**EXERCISE:** Any images in the material are to be dropped while every line is retyped exactly.

*** INFORMATION GIVEN Section Begins ***

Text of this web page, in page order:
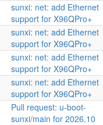
sunxi: net: add Ethernet
support for X96QPro+
sunxi: net: add Ethernet
support for X96QPro+
sunxi: net: add Ethernet
support for X96QPro+
sunxi: net: add Ethernet
support for X96QPro+
Pull request: u-boot-
sunxi/main for 2026.10
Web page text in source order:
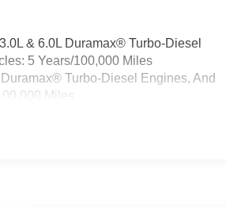
& 6.0L Duramax® Turbo-Diesel
5 Years/100,000 Miles
Turbo-Diesel Engines, And
Miles
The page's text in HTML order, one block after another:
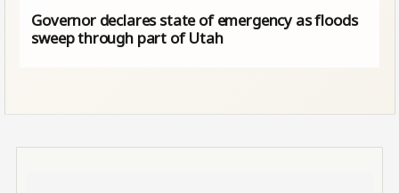
Governor declares state of emergency as floods
sweep through part of Utah
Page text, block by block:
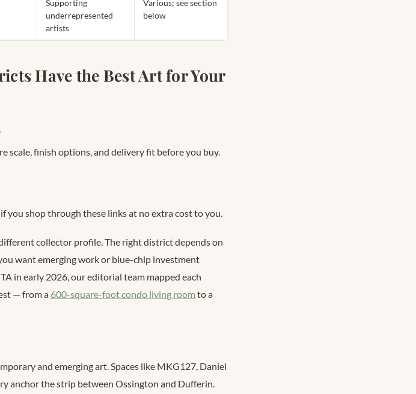
Supporting
underrepresented
artists
Various; see section
below
Have the Best Art for Your
scale, finish options, and delivery fit before you buy.
you shop through these links at no extra cost to you.
collector profile. The right district depends on
want emerging work or blue-chip investment
in early 2026, our editorial team mapped each
— from a 600-square-foot condo living room to a
and emerging art. Spaces like MKG127, Daniel
anchor the strip between Ossington and Dufferin.
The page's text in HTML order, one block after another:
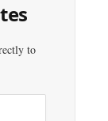
to
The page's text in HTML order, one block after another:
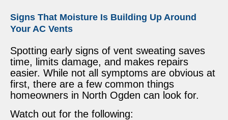
Signs That Moisture Is Building Up Around
Your AC Vents
Spotting early signs of vent sweating saves
time, limits damage, and makes repairs
easier. While not all symptoms are obvious at
first, there are a few common things
homeowners in North Ogden can look for.
Watch out for the following:
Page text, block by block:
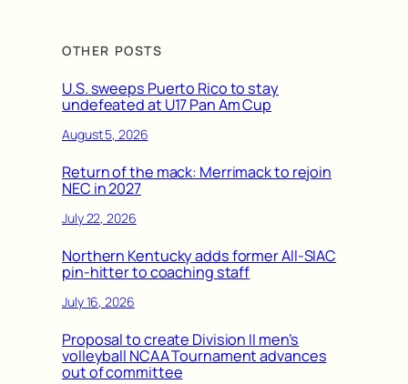
OTHER POSTS
U.S. sweeps Puerto Rico to stay
undefeated at U17 Pan Am Cup
August 5, 2026
Return of the mack: Merrimack to rejoin
NEC in 2027
July 22, 2026
Northern Kentucky adds former All-SIAC
pin-hitter to coaching staff
July 16, 2026
Proposal to create Division II men’s
volleyball NCAA Tournament advances
out of committee
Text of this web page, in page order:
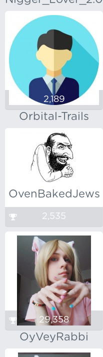
Orbital-Trails
2,189
OvenBakedJews
2,535
OyVeyRabbi
29,358
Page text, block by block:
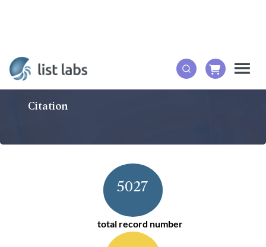
Citation
5027
total record number
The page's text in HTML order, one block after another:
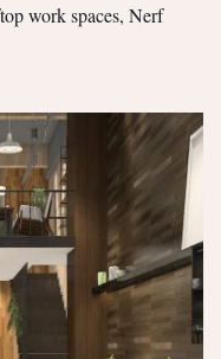
work spaces, Nerf
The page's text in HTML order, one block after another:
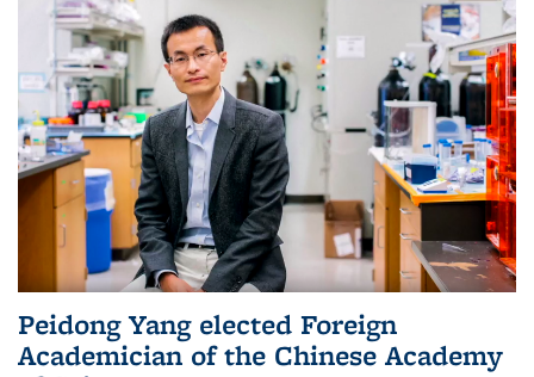
Peidong Yang elected Foreign
Academician of the Chinese Academy
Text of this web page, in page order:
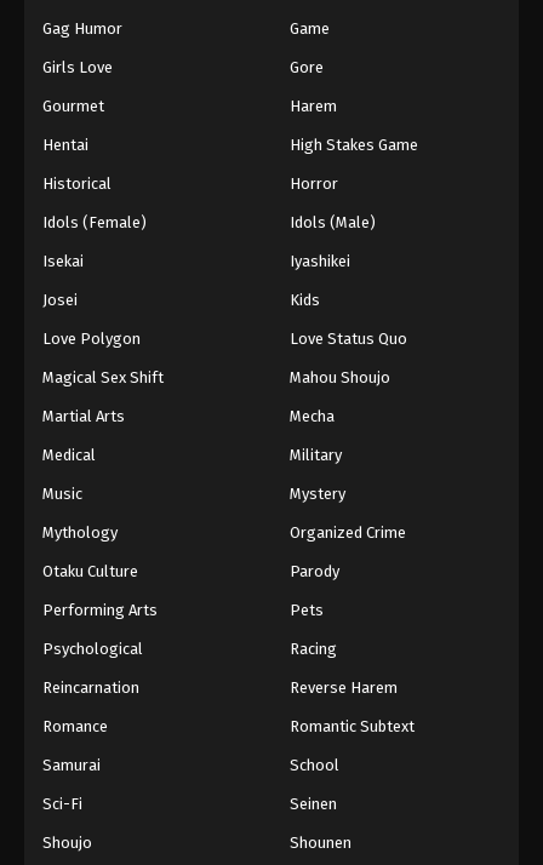
Gag Humor Game
Girls Love Gore
Gourmet Harem
Hentai High Stakes Game
Historical Horror
Idols (Female) Idols (Male)
Isekai Iyashikei
Josei Kids
Love Polygon Love Status Quo
Magical Sex Shift Mahou Shoujo
Martial Arts Mecha
Medical Military
Music Mystery
Mythology Organized Crime
Otaku Culture Parody
Performing Arts Pets
Psychological Racing
Reincarnation Reverse Harem
Romance Romantic Subtext
Samurai School
Sci-Fi Seinen
Shoujo Shounen
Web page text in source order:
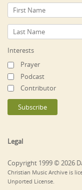
Interests
Prayer
Podcast
Contributor
Legal
Copyright 1999 © 2026
Christian Music Archive is
Unported License.
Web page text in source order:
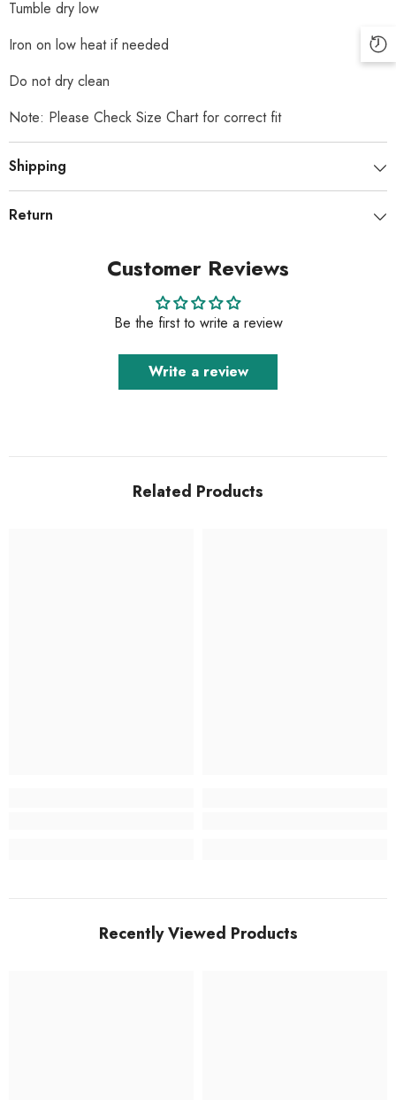
Tumble dry low
Iron on low heat if needed
Do not dry clean
Note: Please Check Size Chart for correct fit
Shipping
Return
Customer Reviews
Be the first to write a review
Write a review
Related Products
Recently Viewed Products
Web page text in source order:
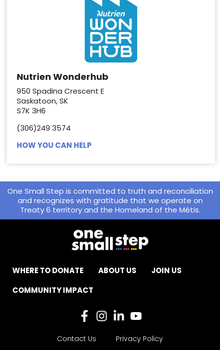
Nutrien Wonderhub
950 Spadina Crescent E
Saskatoon, SK
S7K 3H6
(306)249 3574
HOW YOU CAN HELP
One Small Step is committed to truth and reconciliation
and recognizes with gratitude that we operate on
Treaty 6 territory and the Homeland of the Métis.
WHERE TO DONATE ABOUT US
JOIN US
COMMUNITY IMPACT
Contact Us
Privacy Policy
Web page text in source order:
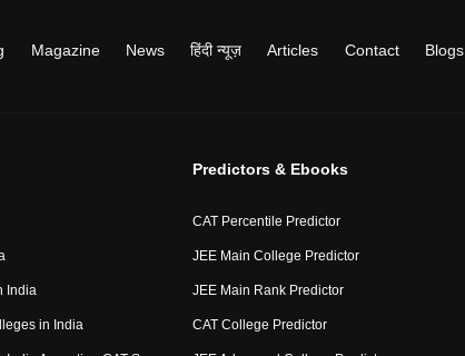
Magazine News हिंदी न्यूज़ Articles Contact Blogs
India
in India
Predictors & Ebooks
CAT Percentile Predictor
JEE Main College Predictor
JEE Main Rank Predictor
CAT College Predictor

*** INFORMATION GIVEN Section Ends ***

**SOLUTION TO THE PROBLEM:**
Text of this web page, in page order:
sunxi: net: add Ethernet
support for X96QPro+
sunxi: net: add Ethernet
support for X96QPro+
sunxi: net: add Ethernet
support for X96QPro+
sunxi: net: add Ethernet
support for X96QPro+
Pull request: u-boot-
sunxi/main for 2026.10
Web page text in source order:
& 6.0L Duramax® Turbo-Diesel
5 Years/100,000 Miles
Turbo-Diesel Engines, And
Miles
The page's text in HTML order, one block after another:
Governor declares state of emergency as floods
sweep through part of Utah
Page text, block by block:
Supporting
underrepresented
artists
Various; see section
below
Have the Best Art for Your
scale, finish options, and delivery fit before you buy.
you shop through these links at no extra cost to you.
collector profile. The right district depends on
want emerging work or blue-chip investment
in early 2026, our editorial team mapped each
— from a 600-square-foot condo living room to a
and emerging art. Spaces like MKG127, Daniel
anchor the strip between Ossington and Dufferin.
The page's text in HTML order, one block after another:
to
The page's text in HTML order, one block after another:
Signs That Moisture Is Building Up Around
Your AC Vents
Spotting early signs of vent sweating saves
time, limits damage, and makes repairs
easier. While not all symptoms are obvious at
first, there are a few common things
homeowners in North Ogden can look for.
Watch out for the following:
Page text, block by block:
OTHER POSTS
U.S. sweeps Puerto Rico to stay
undefeated at U17 Pan Am Cup
August 5, 2026
Return of the mack: Merrimack to rejoin
NEC in 2027
July 22, 2026
Northern Kentucky adds former All-SIAC
pin-hitter to coaching staff
July 16, 2026
Proposal to create Division II men’s
volleyball NCAA Tournament advances
out of committee
Text of this web page, in page order:
Orbital-Trails
2,189
OvenBakedJews
2,535
OyVeyRabbi
29,358
Page text, block by block:
Citation
5027
total record number
The page's text in HTML order, one block after another:
work spaces, Nerf
The page's text in HTML order, one block after another:
Peidong Yang elected Foreign
Academician of the Chinese Academy
Text of this web page, in page order:
Gag Humor Game
Girls Love Gore
Gourmet Harem
Hentai High Stakes Game
Historical Horror
Idols (Female) Idols (Male)
Isekai Iyashikei
Josei Kids
Love Polygon Love Status Quo
Magical Sex Shift Mahou Shoujo
Martial Arts Mecha
Medical Military
Music Mystery
Mythology Organized Crime
Otaku Culture Parody
Performing Arts Pets
Psychological Racing
Reincarnation Reverse Harem
Romance Romantic Subtext
Samurai School
Sci-Fi Seinen
Shoujo Shounen
Web page text in source order:
Interests
Prayer
Podcast
Contributor
Legal
Copyright 1999 © 2026
Christian Music Archive is
Unported License.
Web page text in source order:
Tumble dry low
Iron on low heat if needed
Do not dry clean
Note: Please Check Size Chart for correct fit
Shipping
Return
Customer Reviews
Be the first to write a review
Write a review
Related Products
Recently Viewed Products
Web page text in source order:
Nutrien Wonderhub
950 Spadina Crescent E
Saskatoon, SK
S7K 3H6
(306)249 3574
HOW YOU CAN HELP
One Small Step is committed to truth and reconciliation
and recognizes with gratitude that we operate on
Treaty 6 territory and the Homeland of the Métis.
WHERE TO DONATE ABOUT US
JOIN US
COMMUNITY IMPACT
Contact Us
Privacy Policy
Web page text in source order:
Magazine News हिंदी न्यूज़ Articles Contact Blogs
India
in India
Predictors & Ebooks
CAT Percentile Predictor
JEE Main College Predictor
JEE Main Rank Predictor
CAT College Predictor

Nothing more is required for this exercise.